• PROBLEM TO SOLVE
What lines below hold the string "complex"? Copy them all.

[Saved data entries]

--

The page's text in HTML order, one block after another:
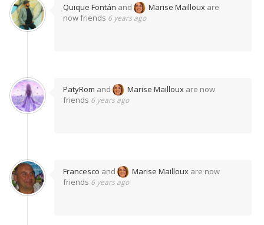
Quique Fontán and Marise Mailloux are
now friends 6 years ago
PatyRom and Marise Mailloux are now
friends 6 years ago
Francesco and Marise Mailloux are now
friends 6 years ago
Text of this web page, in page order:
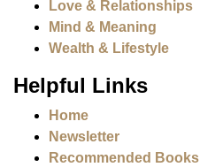
Love & Relationships
Mind & Meaning
Wealth & Lifestyle
Helpful Links
Home
Newsletter
Recommended Books
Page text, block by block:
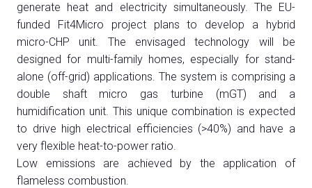
generate heat and electricity simultaneously. The EU-
funded Fit4Micro project plans to develop a hybrid
micro-CHP unit. The envisaged technology will be
designed for multi-family homes, especially for stand-
alone (off-grid) applications. The system is comprising a
double shaft micro gas turbine (mGT) and a
humidification unit. This unique combination is expected
to drive high electrical efficiencies (>40%) and have a
very flexible heat-to-power ratio.
Low emissions are achieved by the application of
flameless combustion.
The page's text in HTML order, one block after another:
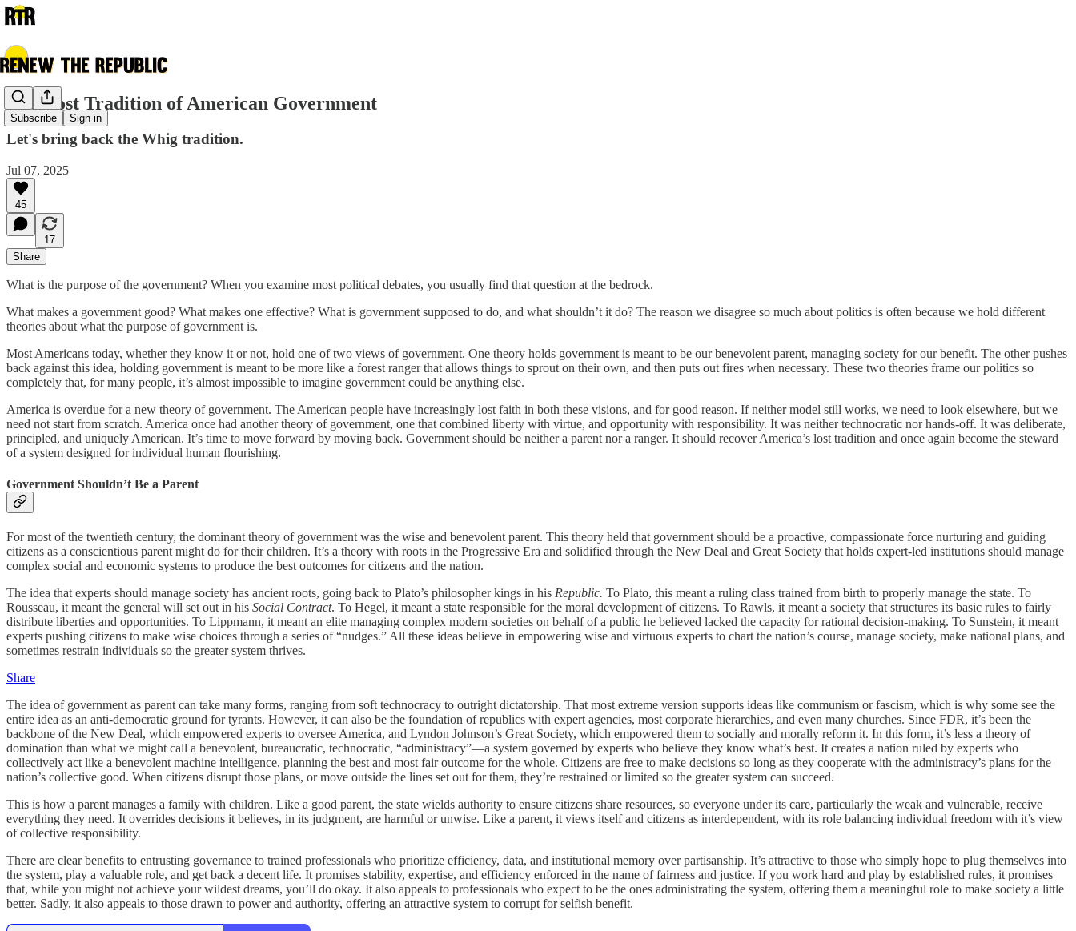
Subscribe Sign in
The Lost Tradition of American Government
Let's bring back the Whig tradition.
Jul 07, 2025
45
17
Share
What is the purpose of the government? When you examine most political debates, you usually find that question at the bedrock.
What makes a government good? What makes one effective? What is government supposed to do, and what shouldn’t it do? The reason we disagree so much about politics is often because we hold different
theories about what the purpose of government is.
Most Americans today, whether they know it or not, hold one of two views of government. One theory holds government is meant to be our benevolent parent, managing society for our benefit. The other pushes
back against this idea, holding government is meant to be more like a forest ranger that allows things to sprout on their own, and then puts out fires when necessary. These two theories frame our politics so
completely that, for many people, it’s almost impossible to imagine government could be anything else.
America is overdue for a new theory of government. The American people have increasingly lost faith in both these visions, and for good reason. If neither model still works, we need to look elsewhere, but we
need not start from scratch. America once had another theory of government, one that combined liberty with virtue, and opportunity with responsibility. It was neither technocratic nor hands-off. It was deliberate,
principled, and uniquely American. It’s time to move forward by moving back. Government should be neither a parent nor a ranger. It should recover America’s lost tradition and once again become the steward
of a system designed for individual human flourishing.
Government Shouldn’t Be a Parent
For most of the twentieth century, the dominant theory of government was the wise and benevolent parent. This theory held that government should be a proactive, compassionate force nurturing and guiding
citizens as a conscientious parent might do for their children. It’s a theory with roots in the Progressive Era and solidified through the New Deal and Great Society that holds expert-led institutions should manage
complex social and economic systems to produce the best outcomes for citizens and the nation.
The idea that experts should manage society has ancient roots, going back to Plato’s philosopher kings in his Republic. To Plato, this meant a ruling class trained from birth to properly manage the state. To
Rousseau, it meant the general will set out in his Social Contract. To Hegel, it meant a state responsible for the moral development of citizens. To Rawls, it meant a society that structures its basic rules to fairly
distribute liberties and opportunities. To Lippmann, it meant an elite managing complex modern societies on behalf of a public he believed lacked the capacity for rational decision-making. To Sunstein, it meant
experts pushing citizens to make wise choices through a series of “nudges.” All these ideas believe in empowering wise and virtuous experts to chart the nation’s course, manage society, make national plans, and
sometimes restrain individuals so the greater system thrives.
Share
The idea of government as parent can take many forms, ranging from soft technocracy to outright dictatorship. That most extreme version supports ideas like communism or fascism, which is why some see the
entire idea as an anti-democratic ground for tyrants. However, it can also be the foundation of republics with expert agencies, most corporate hierarchies, and even many churches. Since FDR, it’s been the
backbone of the New Deal, which empowered experts to oversee America, and Lyndon Johnson’s Great Society, which empowered them to socially and morally reform it. In this form, it’s less a theory of
domination than what we might call a benevolent, bureaucratic, technocratic, “administracy”—a system governed by experts who believe they know what’s best. It creates a nation ruled by experts who
collectively act like a benevolent machine intelligence, planning the best and most fair outcome for the whole. Citizens are free to make decisions so long as they cooperate with the administracy’s plans for the
nation’s collective good. When citizens disrupt those plans, or move outside the lines set out for them, they’re restrained or limited so the greater system can succeed.
This is how a parent manages a family with children. Like a good parent, the state wields authority to ensure citizens share resources, so everyone under its care, particularly the weak and vulnerable, receive
everything they need. It overrides decisions it believes, in its judgment, are harmful or unwise. Like a parent, it views itself and citizens as interdependent, with its role balancing individual freedom with it’s view
of collective responsibility.
There are clear benefits to entrusting governance to trained professionals who prioritize efficiency, data, and institutional memory over partisanship. It’s attractive to those who simply hope to plug themselves into
the system, play a valuable role, and get back a decent life. It promises stability, expertise, and efficiency enforced in the name of fairness and justice. If you work hard and play by established rules, it promises
that, while you might not achieve your wildest dreams, you’ll do okay. It also appeals to professionals who expect to be the ones administrating the system, offering them a meaningful role to make society a little
better. Sadly, it also appeals to those drawn to power and authority, offering an attractive system to corrupt for selfish benefit.
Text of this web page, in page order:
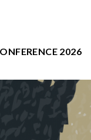
2026
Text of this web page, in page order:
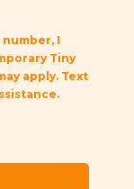
I
Tiny
apply. Text
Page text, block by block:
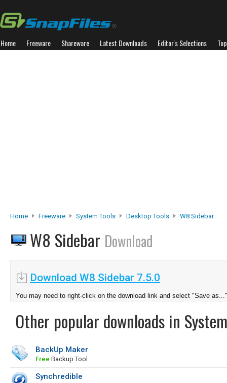
Home Freeware Shareware Latest Downloads Editor's Selections
Home Freeware System Tools Desktop Tools W8 Sidebar
W8 Sidebar Download
Download W8 Sidebar 7.5.0
You may need to right-click on the download link and select "Save as..."
Other popular downloads in
BackUp Maker
Free Backup Tool
Synchredible
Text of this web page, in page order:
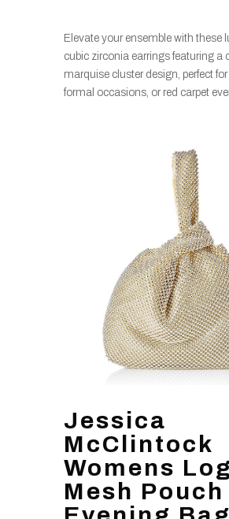
Elevate your ensemble with these
cubic zirconia earrings featuring a
marquise cluster design, perfect
formal occasions, or red carpet
Jessica
McClintock
Womens
Mesh Pouch
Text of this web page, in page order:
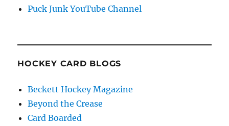
Puck Junk YouTube Channel
HOCKEY CARD BLOGS
Beckett Hockey Magazine
Beyond the Crease
Card Boarded

--

• FINISHED EXERCISE
complex social and economic systems to produce the best outcomes for citizens and the nation.
distribute liberties and opportunities. To Lippmann, it meant an elite managing complex modern societies on behalf of a public he believed lacked the capacity for rational decision-making. To Sunstein, it meant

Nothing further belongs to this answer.